An open API service indexing awesome lists of open source software.

Awesome Lists | Featured Topics | Projects

https://github.com/vladimirvivien/gowfs

A Go client binding for Hadoop HDFS using WebHDFS.
https://github.com/vladimirvivien/gowfs

Last synced: 2 days ago
JSON representation

A Go client binding for Hadoop HDFS using WebHDFS.

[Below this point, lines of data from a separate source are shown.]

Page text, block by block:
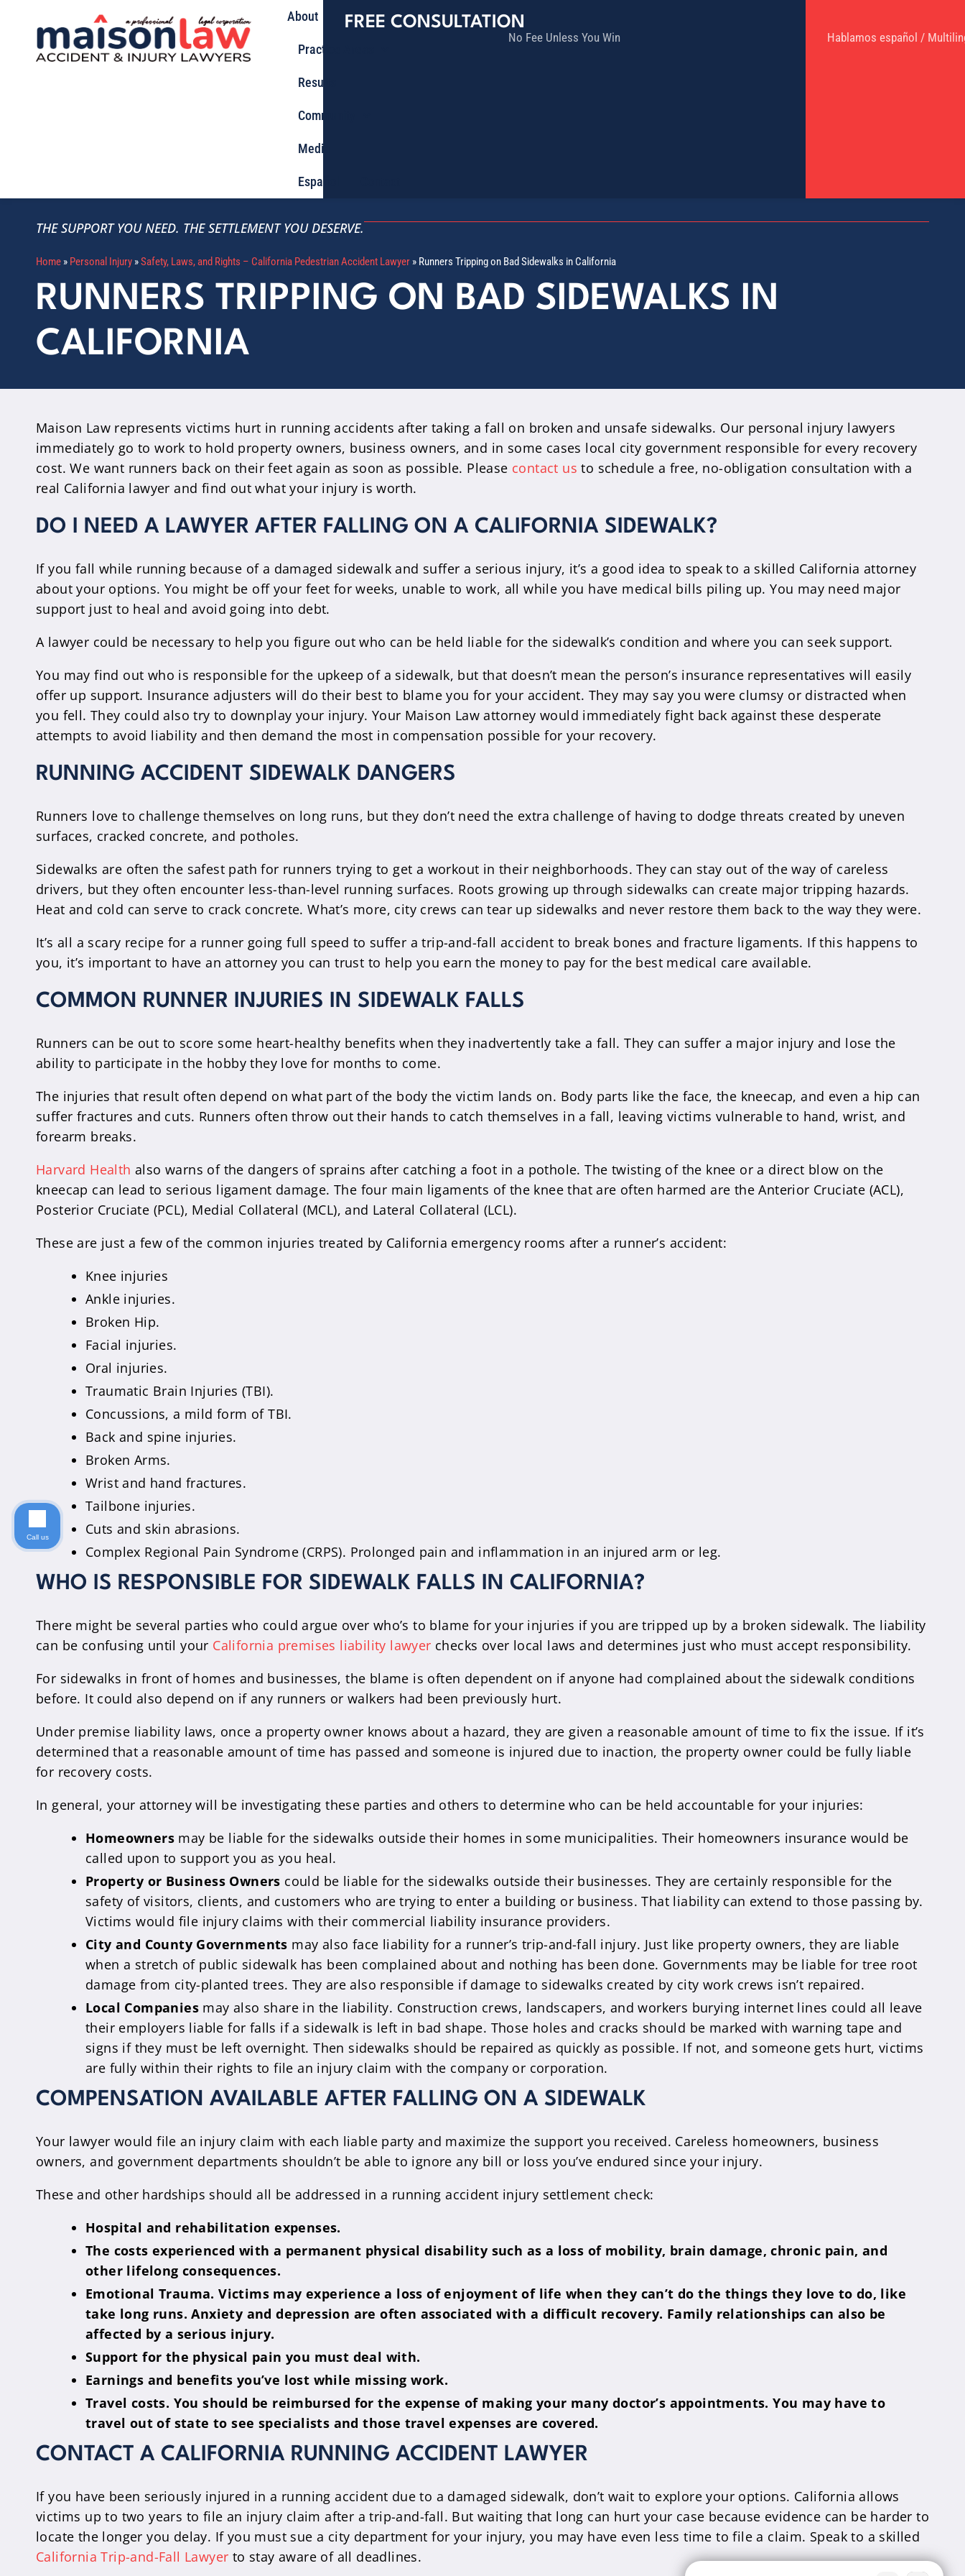
About
Practice Areas
Results
Community
Media
Español
FREE CONSULTATION
No Fee Unless You Win Hablamos español /
THE SUPPORT YOU NEED. THE SETTLEMENT YOU DESERVE.
Home » Personal Injury »Safety, Laws, and Rights – California Pedestrian Accident Lawyer » Runners Tripping on Bad Sidewalks in California
RUNNERS TRIPPING ON BAD SIDEWALKS IN
CALIFORNIA
Maison Law represents victims hurt in running accidents after taking a fall on broken and unsafe sidewalks. Our personal injury lawyers
immediately go to work to hold property owners, business owners, and in some cases local city government responsible for every recovery
cost. We want runners back on their feet again as soon as possible. Please contact us to schedule a free, no-obligation consultation with a
real California lawyer and find out what your injury is worth.
DO I NEED A LAWYER AFTER FALLING ON A CALIFORNIA SIDEWALK?
If you fall while running because of a damaged sidewalk and suffer a serious injury, it’s a good idea to speak to a skilled California attorney
about your options. You might be off your feet for weeks, unable to work, all while you have medical bills piling up. You may need major
support just to heal and avoid going into debt.
A lawyer could be necessary to help you figure out who can be held liable for the sidewalk’s condition and where you can seek support.
You may find out who is responsible for the upkeep of a sidewalk, but that doesn’t mean the person’s insurance representatives will easily
offer up support. Insurance adjusters will do their best to blame you for your accident. They may say you were clumsy or distracted when
you fell. They could also try to downplay your injury. Your Maison Law attorney would immediately fight back against these desperate
attempts to avoid liability and then demand the most in compensation possible for your recovery.
RUNNING ACCIDENT SIDEWALK DANGERS
Runners love to challenge themselves on long runs, but they don’t need the extra challenge of having to dodge threats created by uneven
surfaces, cracked concrete, and potholes.
Sidewalks are often the safest path for runners trying to get a workout in their neighborhoods. They can stay out of the way of careless
drivers, but they often encounter less-than-level running surfaces. Roots growing up through sidewalks can create major tripping hazards.
Heat and cold can serve to crack concrete. What’s more, city crews can tear up sidewalks and never restore them back to the way they were.
It’s all a scary recipe for a runner going full speed to suffer a trip-and-fall accident to break bones and fracture ligaments. If this happens to
you, it’s important to have an attorney you can trust to help you earn the money to pay for the best medical care available.
COMMON RUNNER INJURIES IN SIDEWALK FALLS
Runners can be out to score some heart-healthy benefits when they inadvertently take a fall. They can suffer a major injury and lose the
ability to participate in the hobby they love for months to come.
The injuries that result often depend on what part of the body the victim lands on. Body parts like the face, the kneecap, and even a hip can
suffer fractures and cuts. Runners often throw out their hands to catch themselves in a fall, leaving victims vulnerable to hand, wrist, and
forearm breaks.
Harvard Health also warns of the dangers of sprains after catching a foot in a pothole. The twisting of the knee or a direct blow on the
kneecap can lead to serious ligament damage. The four main ligaments of the knee that are often harmed are the Anterior Cruciate (ACL),
Posterior Cruciate (PCL), Medial Collateral (MCL), and Lateral Collateral (LCL).
These are just a few of the common injuries treated by California emergency rooms after a runner’s accident:
Knee injuries
Ankle injuries.
Broken Hip.
Facial injuries.
Oral injuries.
Traumatic Brain Injuries (TBI).
Concussions, a mild form of TBI.
Back and spine injuries.
Broken Arms.
Wrist and hand fractures.
Tailbone injuries.
Cuts and skin abrasions.
Complex Regional Pain Syndrome (CRPS). Prolonged pain and inflammation in an injured arm or leg.
WHO IS RESPONSIBLE FOR SIDEWALK FALLS IN CALIFORNIA?
There might be several parties who could argue over who’s to blame for your injuries if you are tripped up by a broken sidewalk. The liability
can be confusing until your California premises liability lawyer checks over local laws and determines just who must accept responsibility.
For sidewalks in front of homes and businesses, the blame is often dependent on if anyone had complained about the sidewalk conditions
before. It could also depend on if any runners or walkers had been previously hurt.
Under premise liability laws, once a property owner knows about a hazard, they are given a reasonable amount of time to fix the issue. If it’s
determined that a reasonable amount of time has passed and someone is injured due to inaction, the property owner could be fully liable
for recovery costs.
In general, your attorney will be investigating these parties and others to determine who can be held accountable for your injuries:
Homeowners may be liable for the sidewalks outside their homes in some municipalities. Their homeowners insurance would be
called upon to support you as you heal.
Property or Business Owners could be liable for the sidewalks outside their businesses. They are certainly responsible for the
safety of visitors, clients, and customers who are trying to enter a building or business. That liability can extend to those passing by.
Victims would file injury claims with their commercial liability insurance providers.
City and County Governments may also face liability for a runner’s trip-and-fall injury. Just like property owners, they are liable
when a stretch of public sidewalk has been complained about and nothing has been done. Governments may be liable for tree root
damage from city-planted trees. They are also responsible if damage to sidewalks created by city work crews isn’t repaired.
Local Companies may also share in the liability. Construction crews, landscapers, and workers burying internet lines could all leave
their employers liable for falls if a sidewalk is left in bad shape. Those holes and cracks should be marked with warning tape and
signs if they must be left overnight. Then sidewalks should be repaired as quickly as possible. If not, and someone gets hurt, victims
are fully within their rights to file an injury claim with the company or corporation.
COMPENSATION AVAILABLE AFTER FALLING ON A SIDEWALK
Your lawyer would file an injury claim with each liable party and maximize the support you received. Careless homeowners, business
owners, and government departments shouldn’t be able to ignore any bill or loss you’ve endured since your injury.
These and other hardships should all be addressed in a running accident injury settlement check:
Hospital and rehabilitation expenses.
The costs experienced with a permanent physical disability such as a loss of mobility, brain damage, chronic pain, and
other lifelong consequences.
Emotional Trauma. Victims may experience a loss of enjoyment of life when they can’t do the things they love to do, like
take long runs. Anxiety and depression are often associated with a difficult recovery. Family relationships can also be
affected by a serious injury.
Support for the physical pain you must deal with.
Earnings and benefits you’ve lost while missing work.
Travel costs. You should be reimbursed for the expense of making your many doctor’s appointments. You may have to
travel out of state to see specialists and those travel expenses are covered.
CONTACT A CALIFORNIA RUNNING ACCIDENT LAWYER
If you have been seriously injured in a running accident due to a damaged sidewalk, don’t wait to explore your options. California allows
victims up to two years to file an injury claim after a trip-and-fall. But waiting that long can hurt your case because evidence can be harder to
locate the longer you delay. If you must sue a city department for your injury, you may have even less time to file a claim. Speak to a skilled
California Trip-and-Fall Lawyer to stay aware of all deadlines.
Call us

Awesome Lists containing this project

README

        

[![Build Status](https://drone.io/github.com/vladimirvivien/gowfs/status.png)](https://drone.io/github.com/vladimirvivien/gowfs/latest)

## gowfs
gowfs is a Go bindings for Hadoop HDFS via its WebHDFS interface. It provides typed access to remote HDFS resources via Go's JSON marshaling system. gowfs follows the WebHDFS JSON protocol outline in http://hadoop.apache.org/docs/current/hadoop-project-dist/hadoop-hdfs/WebHDFS.html. It has been tested with Apache Hadoop 2.x.x - series.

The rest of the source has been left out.